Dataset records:
Start of Block

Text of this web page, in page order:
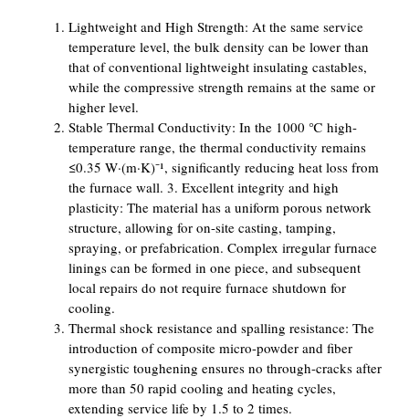
Lightweight and High Strength: At the same service
temperature level, the bulk density can be lower than
that of conventional lightweight insulating castables,
while the compressive strength remains at the same or
higher level.
Stable Thermal Conductivity: In the 1000 ℃ high-
temperature range, the thermal conductivity remains
≤0.35 W·(m·K)⁻¹, significantly reducing heat loss from
the furnace wall. 3. Excellent integrity and high
plasticity: The material has a uniform porous network
structure, allowing for on-site casting, tamping,
spraying, or prefabrication. Complex irregular furnace
linings can be formed in one piece, and subsequent
local repairs do not require furnace shutdown for
cooling.
Thermal shock resistance and spalling resistance: The
introduction of composite micro-powder and fiber
synergistic toughening ensures no through-cracks after
more than 50 rapid cooling and heating cycles,
extending service life by 1.5 to 2 times.
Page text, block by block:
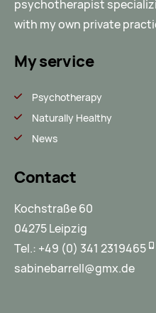
psychotherapist
with my own private
My service
Psychotherapy
Naturally Healthy
News
Contact
Kochstraße 60
04275 Leipzig
Tel.: +49 (0) 341 2319465
sabinebarrell@gmx.de
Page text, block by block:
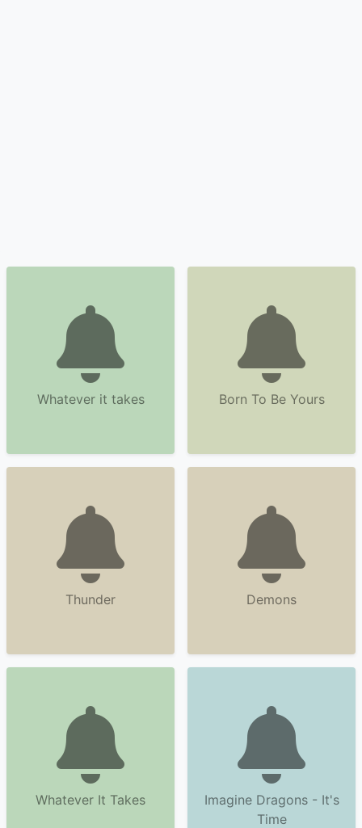
Whatever it takes Born To Be Yours
Thunder Demons
Whatever It Takes
Imagine Dragons - It's
Time
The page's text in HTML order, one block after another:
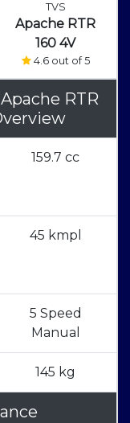
TVS
Apache RTR
160 4V
4.6 out of 5
RTR
159.7 cc
45 kmpl
5 Speed
Manual
145 kg
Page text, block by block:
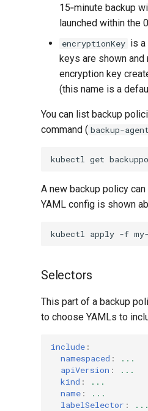
15‑minute backup
launched within the
encryptionKey is a
keys are shown and
encryption key
(this name is a
You can list backup
command ( backup-agent
kubectl get
A new backup policy
YAML config is shown
kubectl apply -f
Selectors
This part of a backup
to choose YAMLs to
include :
namespaced :
...
apiVersion :
...
kind :
...
name :
...
labelSelector : ...
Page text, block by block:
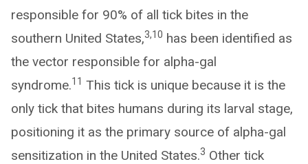
responsible for 90% of all tick bites in the
southern United States,3,10 has been identified as
the vector responsible for alpha-gal
syndrome.11 This tick is unique because it is the
only tick that bites humans during its larval stage,
positioning it as the primary source of alpha-gal
sensitization in the United States.3 Other tick
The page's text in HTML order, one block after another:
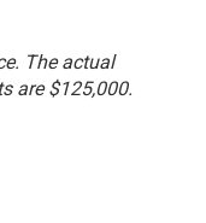
The actual
are $125,000.
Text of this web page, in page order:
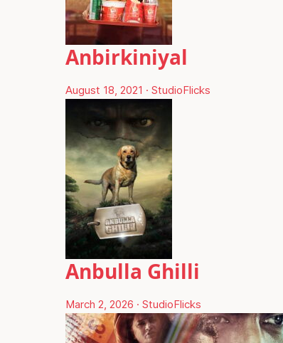
Anbirkiniyal
August 18, 2021 · StudioFlicks
Anbulla Ghilli
March 2, 2026 · StudioFlicks
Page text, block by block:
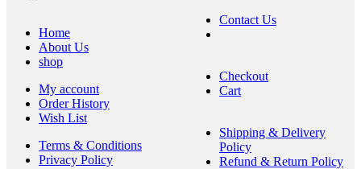
Home
About Us
shop
Contact Us
My account
Order History
Wish List
Checkout
Cart
Terms & Conditions
Privacy Policy
Shipping & Delivery
Policy
Refund & Return Policy
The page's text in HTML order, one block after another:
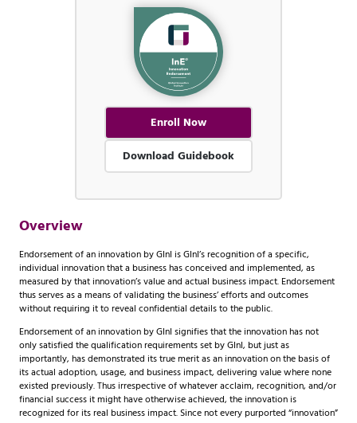
Enroll Now
Download Guidebook
Overview
Endorsement of an innovation by GInI is GInI’s recognition of a specific,
individual innovation that a business has conceived and implemented, as
measured by that innovation’s value and actual business impact. Endorsement
thus serves as a means of validating the business’ efforts and outcomes
without requiring it to reveal confidential details to the public.
Endorsement of an innovation by GInI signifies that the innovation has not
only satisfied the qualification requirements set by GInI, but just as
importantly, has demonstrated its true merit as an innovation on the basis of
its actual adoption, usage, and business impact, delivering value where none
existed previously. Thus irrespective of whatever acclaim, recognition, and/or
financial success it might have otherwise achieved, the innovation is
recognized for its real business impact. Since not every purported “innovation”
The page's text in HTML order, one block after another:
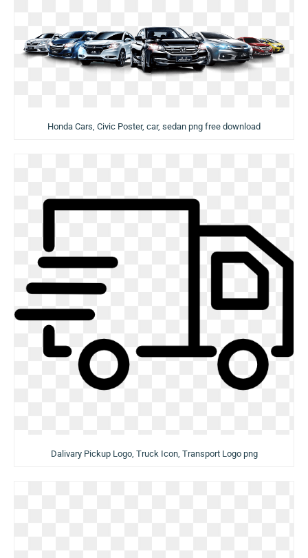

End of Block

Once the pictures are removed, set down what remains of the entries above exactly.

Text of this web page, in page order:
Lightweight and High Strength: At the same service
temperature level, the bulk density can be lower than
that of conventional lightweight insulating castables,
while the compressive strength remains at the same or
higher level.
Stable Thermal Conductivity: In the 1000 ℃ high-
temperature range, the thermal conductivity remains
≤0.35 W·(m·K)⁻¹, significantly reducing heat loss from
the furnace wall. 3. Excellent integrity and high
plasticity: The material has a uniform porous network
structure, allowing for on-site casting, tamping,
spraying, or prefabrication. Complex irregular furnace
linings can be formed in one piece, and subsequent
local repairs do not require furnace shutdown for
cooling.
Thermal shock resistance and spalling resistance: The
introduction of composite micro-powder and fiber
synergistic toughening ensures no through-cracks after
more than 50 rapid cooling and heating cycles,
extending service life by 1.5 to 2 times.
Page text, block by block:
psychotherapist
with my own private
My service
Psychotherapy
Naturally Healthy
News
Contact
Kochstraße 60
04275 Leipzig
Tel.: +49 (0) 341 2319465
sabinebarrell@gmx.de
Page text, block by block:
Whatever it takes Born To Be Yours
Thunder Demons
Whatever It Takes
Imagine Dragons - It's
Time
The page's text in HTML order, one block after another:
TVS
Apache RTR
160 4V
4.6 out of 5
RTR
159.7 cc
45 kmpl
5 Speed
Manual
145 kg
Page text, block by block:
15‑minute backup
launched within the
encryptionKey is a
keys are shown and
encryption key
(this name is a
You can list backup
command ( backup-agent
kubectl get
A new backup policy
YAML config is shown
kubectl apply -f
Selectors
This part of a backup
to choose YAMLs to
include :
namespaced :
...
apiVersion :
...
kind :
...
name :
...
labelSelector : ...
Page text, block by block:
responsible for 90% of all tick bites in the
southern United States,3,10 has been identified as
the vector responsible for alpha-gal
syndrome.11 This tick is unique because it is the
only tick that bites humans during its larval stage,
positioning it as the primary source of alpha-gal
sensitization in the United States.3 Other tick
The page's text in HTML order, one block after another:
The actual
are $125,000.
Text of this web page, in page order:
Anbirkiniyal
August 18, 2021 · StudioFlicks
Anbulla Ghilli
March 2, 2026 · StudioFlicks
Page text, block by block:
Home
About Us
shop
Contact Us
My account
Order History
Wish List
Checkout
Cart
Terms & Conditions
Privacy Policy
Shipping & Delivery
Policy
Refund & Return Policy
The page's text in HTML order, one block after another:
Enroll Now
Download Guidebook
Overview
Endorsement of an innovation by GInI is GInI’s recognition of a specific,
individual innovation that a business has conceived and implemented, as
measured by that innovation’s value and actual business impact. Endorsement
thus serves as a means of validating the business’ efforts and outcomes
without requiring it to reveal confidential details to the public.
Endorsement of an innovation by GInI signifies that the innovation has not
only satisfied the qualification requirements set by GInI, but just as
importantly, has demonstrated its true merit as an innovation on the basis of
its actual adoption, usage, and business impact, delivering value where none
existed previously. Thus irrespective of whatever acclaim, recognition, and/or
financial success it might have otherwise achieved, the innovation is
recognized for its real business impact. Since not every purported “innovation”
The page's text in HTML order, one block after another:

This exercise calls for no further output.